ATB doesn't provide a WACC for battery technologies. Users can either provide the name of a different ATB technology to look up a value or a numeric value with the parameter atb_battery_wacc.

Technologies that should not be available in one or more model regions can be specified in new_gen_not_available. Note that it isn't necessary to list wind or solar technologies here -- if they aren't included with a region in renewables_clusters they won't be in the outputs.

User technologies

Users can supply their own cost and performance characteristics for other resources in the file additional_technologies_fn, which should be located in the extra_inputs folder. Only technologies listed in the parameter additional_new_gen will be included in a case.

NOTE: User technologies should have values for each planning year in model_year. The names of user technologies may need to be included in other settings parameters such as cost_multiplier_technology_map, eia_atb_tech_map, new_build_startup_costs, and model_tag_values.

Regional cost variation

PowerGenome uses regional cost multipliers from EIA to adjust ATB and user technology costs in different model regions. Model regions are mapped to EIA NEMS electricity market module (EMM) regions in cost_multiplier_region_map. Technology mappings from EIA's names should be included in cost_multiplier_technology_map. As EIA publishes new reports the regional modifiers may change. cost_multiplier_fn gives the name of a file located in "PowerGenome/data/cost_multipliers" that should be used.

Users can include their own (additional) version of the regional cost multiplier file with other technology names in their extra inputs folder. The name of this file is given with the parameter user_regional_cost_multiplier_fn.

Startup costs

NOTE: If you are using a technology that is not from NREL ATB then you may need to modify new_build_startup_costs

The default fuel and O&M costs associated with generator startup events are from NREL documents and should only be modified if you really think you have better data.

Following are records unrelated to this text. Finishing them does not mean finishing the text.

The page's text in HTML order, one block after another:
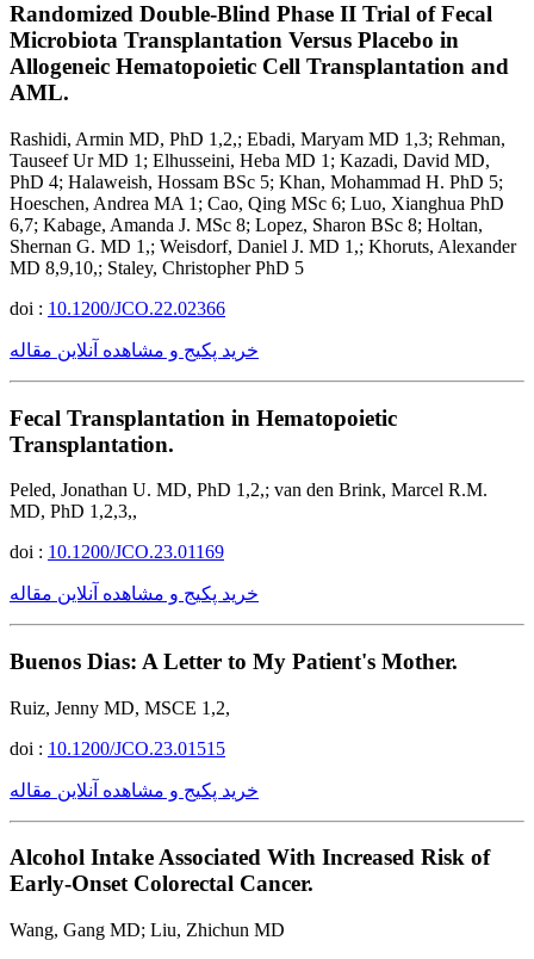
Randomized Double-Blind Phase II Trial of Fecal
Microbiota Transplantation Versus Placebo in
Allogeneic Hematopoietic Cell Transplantation and
AML.
Rashidi, Armin MD, PhD 1,2,; Ebadi, Maryam MD 1,3; Rehman,
Tauseef Ur MD 1; Elhusseini, Heba MD 1; Kazadi, David MD,
PhD 4; Halaweish, Hossam BSc 5; Khan, Mohammad H. PhD 5;
Hoeschen, Andrea MA 1; Cao, Qing MSc 6; Luo, Xianghua PhD
6,7; Kabage, Amanda J. MSc 8; Lopez, Sharon BSc 8; Holtan,
Shernan G. MD 1,; Weisdorf, Daniel J. MD 1,; Khoruts, Alexander
MD 8,9,10,; Staley, Christopher PhD 5
doi : 10.1200/JCO.22.02366
خرید پکیج و مشاهده آنلاین مقاله
Fecal Transplantation in Hematopoietic
Transplantation.
Peled, Jonathan U. MD, PhD 1,2,; van den Brink, Marcel R.M.
MD, PhD 1,2,3,,
doi : 10.1200/JCO.23.01169
خرید پکیج و مشاهده آنلاین مقاله
Buenos Dias: A Letter to My Patient's Mother.
Ruiz, Jenny MD, MSCE 1,2,
doi : 10.1200/JCO.23.01515
خرید پکیج و مشاهده آنلاین مقاله
Alcohol Intake Associated With Increased Risk of
Early-Onset Colorectal Cancer.
Wang, Gang MD; Liu, Zhichun MD

The only startup costs parameter that users may need to modify is new_build_startup_costs, which maps new-build technology names to technologies from NREL reports.

Fuel use in startups (mmbtu/MW) by technology is provided in startup_fuel_use. These technologies correspond directly to technologies in the model. Values listed here will be mapped to further technologies using eia_atb_tech_map. Variable O&M and monetary costs are provided in startup_vom_costs_mw and startup_costs_per_cost_start_mw, mapping to technology names in NREL reports. the names provided in these parameters are then mapped to existing and new-build technologies using existing_startup_costs_tech_map and new_build_startup_costs.

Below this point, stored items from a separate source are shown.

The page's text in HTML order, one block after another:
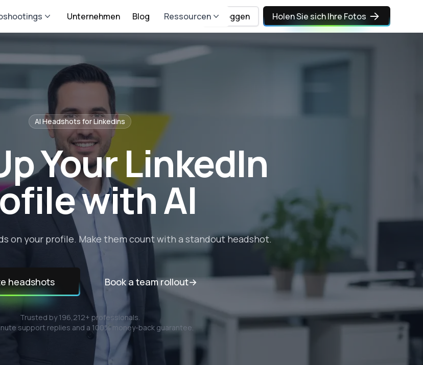
Unternehmen Blog Ressourcen Einloggen Holen Sie sich Ihre Fotos
AI Headshots forLinkedins
Your LinkedIn
with AI
on your profile. Make them count with a standout headshot.
headshots Book a team rollout→
Trusted by196,212+ professionals.
support replies and a 100% money-back guarantee.
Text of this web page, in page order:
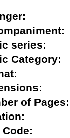
series:
of
Code:
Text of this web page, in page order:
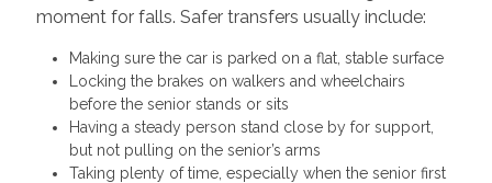
moment for falls. Safer transfers usually include:
Making sure the car is parked on a flat, stable surface
Locking the brakes on walkers and wheelchairs
before the senior stands or sits
Having a steady person stand close by for support,
but not pulling on the senior’s arms
Taking plenty of time, especially when the senior first

The dollar year of startup costs are given in the parameters startup_vom_costs_usd_year and startup_costs_per_cold_start_usd_year.

The parameter startup_costs_type can be used to select something other than cold start costs included in startup_costs_per_cold_start_mw.

Resource tags

Resources can be assigned values in categories (boolean or other values) that are listed under model_tag_names. The default value for these tags is default_model_tag, and values for each technology are assigned in model_tag_values. If tag values vary by region they can be included in regional_tag_values.

This section also included the parameter MinCapReq, which has minimum capacity requirements associated with different technologies.

Fuels

Fuel prices are either taken from AEO scenarios or provided by the user. The AEO year is given by fuel_eia_aeo_year, and the dollar year of the AEO fuels is given by aeo_fuel_usd_year. The dollar year of AEO prices is usually one year less than the data year (e.g. 2021 dollar year for 2022 data).

AEO fuel prices are collected through the EIA Open Data API. To do this we need to assemble an identifier string using EIA's abbreviations for fuels ("STC", "NG", "DFO", and "U") and scenarios. The PowerGenome parameter eia_series_fuel_names maps the fuel codes to more natural names, and scenario codes are mapped in eia_series_scenario_names. Because the fuel prices aren't linked to the underlying capacity expansion behavior it is probably sufficient to use a few bounding scenarios like reference, high resource, and low resource.

AEO provides fuel price data for Census Divisions, which are mapped to model regions in aeo_fuel_region_map. Users need to make informed choices about the best assignment for their model regions. The parameter eia_series_region_names maps AEO fuel region codes to the names provided in aeo_fuel_region_map.

Fuels are mapped to generating technologies using tech_fuel_map. Further (nested) mappings are performed using eia_atb_tech_map -- an ATB technology that is mapped to the EIA technology listed in tech_fuel_map will also be assigned the same fuel.

NOTE: If you defined a custom grouping of EIA technologies in tech_groups, be sure to assign it a fuel here.

Emission factors for each fuel are listed in fuel_emission_factors.

The parameter carbon_tax implements a simple cost increase in fuels based on their emission factor.

CCS fuels

PowerGenome treats CCS fuels as a version of normal fuels with different emission factors per MMBUT. These fuels are named and mapped by using a non-ccs fuel name followed by an underscore and a unique suffix that identifies the fuel type (e.g. naturalgas_ccs90 could identify a version of natural gas used at facilities that capture 90% of CO2 emissions). The emission factor of normal fuels is modified using the rate specified for each CCS fuel in ccs_capture_rate.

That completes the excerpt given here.